EXERCISE INSTRUCTIONS — Below are records to transcribe in full and unchanged; omit every picture.

EXTRACTED DATA —
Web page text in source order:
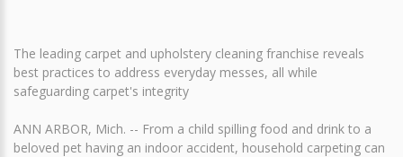
The leading carpet and upholstery cleaning franchise reveals
best practices to address everyday messes, all while
safeguarding carpet's integrity
ANN ARBOR, Mich. -- From a child spilling food and drink to a
beloved pet having an indoor accident, household carpeting can

ANSWER TO THIS PROBLEM —
Web page text in source order:
The leading carpet and upholstery cleaning franchise reveals
best practices to address everyday messes, all while
safeguarding carpet's integrity
ANN ARBOR, Mich. -- From a child spilling food and drink to a
beloved pet having an indoor accident, household carpeting can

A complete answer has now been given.